DATA TO USE:
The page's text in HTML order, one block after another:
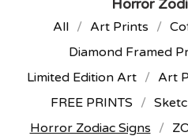
Horror
All Art Prints
Diamond Framed
Limited Edition Art
Art
FREE PRINTS
Horror Zodiac Signs
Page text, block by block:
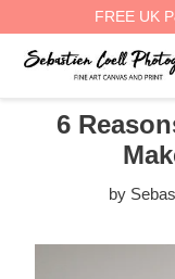
FREE UK
6
by
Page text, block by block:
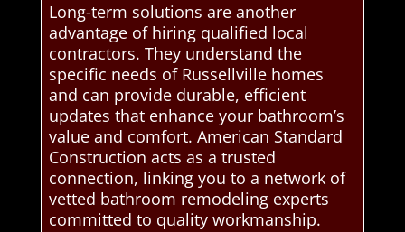
Long-term solutions are another
advantage of hiring qualified local
contractors. They understand the
specific needs of Russellville homes
and can provide durable, efficient
updates that enhance your bathroom’s
value and comfort. American Standard
Construction acts as a trusted
connection, linking you to a network of
vetted bathroom remodeling experts
committed to quality workmanship.

WORK REQUEST: Print the records again exactly, without the pictures.

FINISHED EXERCISE:
The page's text in HTML order, one block after another:
Horror
All Art Prints
Diamond Framed
Limited Edition Art
Art
FREE PRINTS
Horror Zodiac Signs
Page text, block by block:
FREE UK
6
by
Page text, block by block:
Long-term solutions are another
advantage of hiring qualified local
contractors. They understand the
specific needs of Russellville homes
and can provide durable, efficient
updates that enhance your bathroom’s
value and comfort. American Standard
Construction acts as a trusted
connection, linking you to a network of
vetted bathroom remodeling experts
committed to quality workmanship.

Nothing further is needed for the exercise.